A tram involved in a Tyneside tragedy almost a century ago has returned to the region with the aim of once more carrying passengers.

The tram, known as Gateshead 52, has arrived at Beamish Museum in County Durham where it will be restored to working order.

It has been gifted to Beamish by the National Tram Museum in Derbyshire where it eventually ended up after the Gateshead tram system closed in 1951.

The tram started life as No 7 in 1901.

But on the evening of February 5, 1916, No.7 was to be involved in Gateshead Tramway’s blackest day. “While the tramway had the enviable record of never having any passenger fatality, No.7 was to be the cause of the death of four pedestrians that night,” said Beamish keeper of transport and industry Paul Jarman.

The tram was on the steep Bensham Road in Gateshead

On the line ahead was stationary tram on which a fight had broken out.

The driver of that tram had rung his gong to attract attention and summon assistance. No.7’s driver applied his handbrake and walked up the bank to assist, almost immediately noticing the lights of his own tram had disappeared.

An inquest heard that he had applied his brake but not informed the conductress. As he walked up the bank an additional 23 passengers joined the 12 on board.

With this extra weight the brake was overcome and the tram began to run away downhill towards the turn into Saltwell Road. Here, it overturned, killing a family of three and a soldier crossing the road. Ten passengers were injured, three seriously.

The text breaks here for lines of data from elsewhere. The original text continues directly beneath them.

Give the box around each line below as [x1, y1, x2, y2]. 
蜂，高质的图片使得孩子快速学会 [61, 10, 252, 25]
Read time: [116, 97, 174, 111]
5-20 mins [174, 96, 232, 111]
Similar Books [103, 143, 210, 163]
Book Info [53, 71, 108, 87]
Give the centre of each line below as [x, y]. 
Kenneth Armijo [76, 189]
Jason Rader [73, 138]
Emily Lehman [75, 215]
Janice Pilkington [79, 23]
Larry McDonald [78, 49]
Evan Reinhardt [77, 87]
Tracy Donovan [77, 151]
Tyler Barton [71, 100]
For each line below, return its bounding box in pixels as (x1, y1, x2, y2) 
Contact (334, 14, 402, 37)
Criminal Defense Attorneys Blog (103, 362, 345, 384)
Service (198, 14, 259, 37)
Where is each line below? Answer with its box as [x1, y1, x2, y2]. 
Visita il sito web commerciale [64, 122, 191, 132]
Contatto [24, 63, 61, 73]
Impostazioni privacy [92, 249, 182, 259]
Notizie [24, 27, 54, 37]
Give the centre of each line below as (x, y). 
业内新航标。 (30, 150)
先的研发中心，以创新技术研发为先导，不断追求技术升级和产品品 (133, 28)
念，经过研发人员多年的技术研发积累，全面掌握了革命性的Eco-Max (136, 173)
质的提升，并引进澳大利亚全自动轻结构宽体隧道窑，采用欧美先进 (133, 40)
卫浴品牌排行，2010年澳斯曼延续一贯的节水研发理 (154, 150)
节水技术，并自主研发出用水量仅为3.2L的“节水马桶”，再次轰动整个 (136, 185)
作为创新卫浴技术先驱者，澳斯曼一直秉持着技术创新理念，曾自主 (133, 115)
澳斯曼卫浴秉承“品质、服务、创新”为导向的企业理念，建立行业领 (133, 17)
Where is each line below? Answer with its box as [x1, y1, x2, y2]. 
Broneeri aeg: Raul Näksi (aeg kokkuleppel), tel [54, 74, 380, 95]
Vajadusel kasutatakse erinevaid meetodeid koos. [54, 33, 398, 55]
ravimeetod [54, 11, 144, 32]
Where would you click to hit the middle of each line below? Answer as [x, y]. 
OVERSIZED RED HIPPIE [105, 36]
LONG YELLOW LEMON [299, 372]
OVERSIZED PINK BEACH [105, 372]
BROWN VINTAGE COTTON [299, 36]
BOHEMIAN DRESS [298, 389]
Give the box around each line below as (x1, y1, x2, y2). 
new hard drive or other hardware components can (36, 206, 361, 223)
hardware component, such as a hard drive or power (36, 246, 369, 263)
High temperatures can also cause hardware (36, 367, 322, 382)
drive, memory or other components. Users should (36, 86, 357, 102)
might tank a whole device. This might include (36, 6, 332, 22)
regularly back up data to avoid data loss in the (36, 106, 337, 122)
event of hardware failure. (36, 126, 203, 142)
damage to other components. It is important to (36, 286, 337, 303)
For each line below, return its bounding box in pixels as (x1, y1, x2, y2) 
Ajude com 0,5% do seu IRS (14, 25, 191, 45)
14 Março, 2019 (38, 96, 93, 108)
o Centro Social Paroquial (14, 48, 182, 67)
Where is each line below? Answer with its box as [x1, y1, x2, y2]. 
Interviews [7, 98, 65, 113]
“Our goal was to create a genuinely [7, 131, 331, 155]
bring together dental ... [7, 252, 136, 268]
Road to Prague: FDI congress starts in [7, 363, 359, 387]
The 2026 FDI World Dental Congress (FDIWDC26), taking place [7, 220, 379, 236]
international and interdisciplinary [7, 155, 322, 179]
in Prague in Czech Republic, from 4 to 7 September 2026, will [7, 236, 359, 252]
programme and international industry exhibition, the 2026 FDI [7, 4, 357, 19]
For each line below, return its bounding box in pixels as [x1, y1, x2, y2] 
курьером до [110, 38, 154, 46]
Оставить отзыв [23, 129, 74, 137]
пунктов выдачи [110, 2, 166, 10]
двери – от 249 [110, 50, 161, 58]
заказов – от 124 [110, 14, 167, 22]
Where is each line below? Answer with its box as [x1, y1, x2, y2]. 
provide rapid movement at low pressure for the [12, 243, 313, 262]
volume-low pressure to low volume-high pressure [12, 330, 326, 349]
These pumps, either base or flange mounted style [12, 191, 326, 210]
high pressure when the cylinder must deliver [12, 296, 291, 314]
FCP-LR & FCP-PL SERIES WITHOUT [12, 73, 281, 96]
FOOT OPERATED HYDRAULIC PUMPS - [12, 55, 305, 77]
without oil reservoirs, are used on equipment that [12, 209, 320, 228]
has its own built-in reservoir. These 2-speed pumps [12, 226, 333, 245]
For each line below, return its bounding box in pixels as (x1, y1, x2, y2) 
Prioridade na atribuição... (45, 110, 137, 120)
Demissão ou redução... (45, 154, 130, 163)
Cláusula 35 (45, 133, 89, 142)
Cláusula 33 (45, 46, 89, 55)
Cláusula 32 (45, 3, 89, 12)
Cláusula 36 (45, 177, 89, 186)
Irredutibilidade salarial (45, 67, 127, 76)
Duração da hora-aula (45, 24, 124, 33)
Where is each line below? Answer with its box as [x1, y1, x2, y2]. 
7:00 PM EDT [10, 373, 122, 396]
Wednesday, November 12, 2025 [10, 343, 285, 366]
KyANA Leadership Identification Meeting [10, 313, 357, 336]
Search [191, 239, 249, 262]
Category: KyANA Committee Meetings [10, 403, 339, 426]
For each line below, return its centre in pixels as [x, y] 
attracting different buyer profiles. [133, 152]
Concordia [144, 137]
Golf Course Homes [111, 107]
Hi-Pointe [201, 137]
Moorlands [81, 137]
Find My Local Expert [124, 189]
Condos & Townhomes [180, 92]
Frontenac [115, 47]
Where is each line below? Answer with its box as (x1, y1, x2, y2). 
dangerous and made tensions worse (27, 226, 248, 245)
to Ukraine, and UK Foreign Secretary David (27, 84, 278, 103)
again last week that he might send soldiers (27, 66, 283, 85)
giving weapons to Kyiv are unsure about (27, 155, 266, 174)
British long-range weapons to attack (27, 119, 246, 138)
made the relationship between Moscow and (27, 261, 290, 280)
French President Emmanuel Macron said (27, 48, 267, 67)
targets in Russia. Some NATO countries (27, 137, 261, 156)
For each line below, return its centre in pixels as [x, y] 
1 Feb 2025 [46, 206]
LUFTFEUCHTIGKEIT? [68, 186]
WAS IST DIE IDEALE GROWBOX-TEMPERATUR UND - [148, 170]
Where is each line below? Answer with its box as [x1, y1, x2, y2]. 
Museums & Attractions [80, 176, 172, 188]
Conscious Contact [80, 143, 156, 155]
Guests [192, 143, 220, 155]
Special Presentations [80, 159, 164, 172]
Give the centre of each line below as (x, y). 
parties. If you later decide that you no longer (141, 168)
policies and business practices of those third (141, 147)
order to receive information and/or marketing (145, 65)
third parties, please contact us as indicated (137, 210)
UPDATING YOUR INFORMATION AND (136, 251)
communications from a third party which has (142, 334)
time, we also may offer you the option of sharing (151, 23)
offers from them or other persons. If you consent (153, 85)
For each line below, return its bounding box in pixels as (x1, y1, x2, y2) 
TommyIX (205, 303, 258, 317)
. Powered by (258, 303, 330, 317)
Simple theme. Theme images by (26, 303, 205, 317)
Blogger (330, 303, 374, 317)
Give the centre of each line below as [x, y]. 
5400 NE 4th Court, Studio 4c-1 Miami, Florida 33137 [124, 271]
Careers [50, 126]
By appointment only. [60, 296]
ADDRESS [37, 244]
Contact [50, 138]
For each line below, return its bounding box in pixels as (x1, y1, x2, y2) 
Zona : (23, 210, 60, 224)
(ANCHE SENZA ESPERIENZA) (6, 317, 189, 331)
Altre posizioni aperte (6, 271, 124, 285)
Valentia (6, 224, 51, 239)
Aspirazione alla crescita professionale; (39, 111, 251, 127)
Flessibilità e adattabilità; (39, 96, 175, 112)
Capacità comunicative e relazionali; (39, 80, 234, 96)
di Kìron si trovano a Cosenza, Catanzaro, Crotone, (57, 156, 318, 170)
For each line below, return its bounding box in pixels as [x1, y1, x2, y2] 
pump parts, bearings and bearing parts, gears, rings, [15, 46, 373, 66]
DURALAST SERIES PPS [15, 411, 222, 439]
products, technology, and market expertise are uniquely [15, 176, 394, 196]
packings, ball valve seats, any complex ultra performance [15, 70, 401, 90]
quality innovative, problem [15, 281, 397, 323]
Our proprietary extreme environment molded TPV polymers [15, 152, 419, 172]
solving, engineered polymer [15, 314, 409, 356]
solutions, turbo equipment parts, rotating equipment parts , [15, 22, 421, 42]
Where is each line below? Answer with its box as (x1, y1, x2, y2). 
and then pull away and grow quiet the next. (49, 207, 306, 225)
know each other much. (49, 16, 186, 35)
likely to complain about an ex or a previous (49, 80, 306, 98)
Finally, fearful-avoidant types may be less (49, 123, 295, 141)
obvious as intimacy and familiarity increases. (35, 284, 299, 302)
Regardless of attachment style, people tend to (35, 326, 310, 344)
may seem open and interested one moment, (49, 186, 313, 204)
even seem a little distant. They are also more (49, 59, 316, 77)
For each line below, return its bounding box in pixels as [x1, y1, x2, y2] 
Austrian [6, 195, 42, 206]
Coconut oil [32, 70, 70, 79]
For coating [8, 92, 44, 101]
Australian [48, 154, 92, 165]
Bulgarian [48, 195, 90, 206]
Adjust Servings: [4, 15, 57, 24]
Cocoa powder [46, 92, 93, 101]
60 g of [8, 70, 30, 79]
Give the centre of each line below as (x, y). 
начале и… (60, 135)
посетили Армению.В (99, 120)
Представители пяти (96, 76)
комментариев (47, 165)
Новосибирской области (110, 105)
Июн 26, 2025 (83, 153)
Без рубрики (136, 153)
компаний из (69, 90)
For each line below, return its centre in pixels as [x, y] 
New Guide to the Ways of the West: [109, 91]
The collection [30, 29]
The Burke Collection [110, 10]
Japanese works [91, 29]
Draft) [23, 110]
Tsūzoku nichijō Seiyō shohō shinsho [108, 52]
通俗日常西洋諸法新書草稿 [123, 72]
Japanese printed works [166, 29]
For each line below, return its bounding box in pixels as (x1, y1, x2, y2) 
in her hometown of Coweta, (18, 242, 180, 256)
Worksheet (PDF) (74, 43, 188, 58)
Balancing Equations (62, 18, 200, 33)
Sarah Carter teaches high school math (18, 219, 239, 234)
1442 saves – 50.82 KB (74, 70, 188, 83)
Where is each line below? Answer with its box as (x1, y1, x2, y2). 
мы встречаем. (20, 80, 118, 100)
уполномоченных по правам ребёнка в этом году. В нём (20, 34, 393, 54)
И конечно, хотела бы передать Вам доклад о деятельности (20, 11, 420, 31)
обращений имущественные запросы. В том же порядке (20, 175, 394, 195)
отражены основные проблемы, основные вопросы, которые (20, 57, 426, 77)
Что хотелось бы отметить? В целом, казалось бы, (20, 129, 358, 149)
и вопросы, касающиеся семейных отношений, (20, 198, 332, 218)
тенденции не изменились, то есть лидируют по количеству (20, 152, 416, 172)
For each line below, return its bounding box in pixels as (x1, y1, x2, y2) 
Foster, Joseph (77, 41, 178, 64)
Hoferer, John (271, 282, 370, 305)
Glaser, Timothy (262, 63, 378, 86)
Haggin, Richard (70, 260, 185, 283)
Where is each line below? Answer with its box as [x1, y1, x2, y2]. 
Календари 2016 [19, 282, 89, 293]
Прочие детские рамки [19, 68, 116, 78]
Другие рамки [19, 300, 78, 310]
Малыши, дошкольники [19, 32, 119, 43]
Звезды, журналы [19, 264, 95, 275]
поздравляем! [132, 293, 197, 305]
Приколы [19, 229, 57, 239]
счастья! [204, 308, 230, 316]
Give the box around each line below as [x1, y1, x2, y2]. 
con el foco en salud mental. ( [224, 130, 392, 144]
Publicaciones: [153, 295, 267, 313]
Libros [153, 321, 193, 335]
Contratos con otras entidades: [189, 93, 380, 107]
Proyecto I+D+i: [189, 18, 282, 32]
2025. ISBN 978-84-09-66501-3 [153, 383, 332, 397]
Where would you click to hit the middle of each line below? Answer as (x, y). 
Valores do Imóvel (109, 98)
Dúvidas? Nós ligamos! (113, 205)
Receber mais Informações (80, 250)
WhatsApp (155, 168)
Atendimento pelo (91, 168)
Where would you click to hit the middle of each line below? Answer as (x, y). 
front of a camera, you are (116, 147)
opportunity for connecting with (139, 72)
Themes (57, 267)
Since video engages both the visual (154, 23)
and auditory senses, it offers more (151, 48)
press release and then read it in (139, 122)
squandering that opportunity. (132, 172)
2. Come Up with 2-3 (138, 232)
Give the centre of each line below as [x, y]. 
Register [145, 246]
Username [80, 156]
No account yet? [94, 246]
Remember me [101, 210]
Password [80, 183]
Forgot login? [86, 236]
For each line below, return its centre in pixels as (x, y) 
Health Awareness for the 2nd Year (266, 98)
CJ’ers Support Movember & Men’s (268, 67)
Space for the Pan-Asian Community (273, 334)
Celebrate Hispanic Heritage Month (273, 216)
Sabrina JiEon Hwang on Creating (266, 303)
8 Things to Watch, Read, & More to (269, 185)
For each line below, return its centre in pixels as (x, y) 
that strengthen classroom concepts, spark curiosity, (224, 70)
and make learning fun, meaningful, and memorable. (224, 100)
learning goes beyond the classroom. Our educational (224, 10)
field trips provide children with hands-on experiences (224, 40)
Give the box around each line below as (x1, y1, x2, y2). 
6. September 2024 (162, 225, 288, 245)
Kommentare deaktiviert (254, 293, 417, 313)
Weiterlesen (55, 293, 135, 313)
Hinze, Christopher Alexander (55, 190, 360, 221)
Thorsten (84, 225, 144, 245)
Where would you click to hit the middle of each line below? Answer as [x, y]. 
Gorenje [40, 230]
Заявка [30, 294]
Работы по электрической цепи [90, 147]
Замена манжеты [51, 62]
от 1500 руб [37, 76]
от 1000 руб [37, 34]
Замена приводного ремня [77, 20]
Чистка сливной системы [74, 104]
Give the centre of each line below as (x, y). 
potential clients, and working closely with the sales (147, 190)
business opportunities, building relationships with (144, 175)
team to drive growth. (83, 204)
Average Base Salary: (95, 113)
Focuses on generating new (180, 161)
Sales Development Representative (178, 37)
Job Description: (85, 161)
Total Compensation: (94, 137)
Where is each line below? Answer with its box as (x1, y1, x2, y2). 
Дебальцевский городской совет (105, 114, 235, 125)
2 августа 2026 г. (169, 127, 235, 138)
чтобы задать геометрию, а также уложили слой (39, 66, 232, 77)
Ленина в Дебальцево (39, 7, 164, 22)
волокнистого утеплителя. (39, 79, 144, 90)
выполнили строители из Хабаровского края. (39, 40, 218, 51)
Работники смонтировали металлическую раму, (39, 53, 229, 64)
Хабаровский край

Gateshead tram 52 now at Beamish for restoration
Gateshead tram 52 now at Beamish for restoration

The inquest essentially returned a verdict of accidental death, although the driver was remanded on bail on a charge of causing the death of four persons. The case was later dropped.

It was common in those days for postcards to be issued to mark accidents and disasters.

“It is perhaps morbid to us these days that such an event should be the cause of public gathering and a postcard to note the occasion, but such a ritual of the day has given us a very poignant image of the accident,” said Paul.

“It is terrible that a soldier, who was probably home on leave in 1916, was killed.”

No 7 was rebuilt in Gateshead’s Sunderland Road depot and returned to service in 1920, later being re-numbered No 52 in 1928. On the closure of the tram system in 1951, No 52 was bought by its former driver William Southern who moved it to his allotment in Low Fell.

Following his death, it was acquired by the National Tram Museum and a group was set up in 1963 to restore it, but its ill luck struck again when the building in which it was stored was torched.

The tram was damaged and the Derbyshire museum’s annual general meeting voted to give it to Beamish, which had been suggesting such a move for the last three years.

It will now be rebuilt and join the eight-strong tram fleet which ferries visitors around Beamish.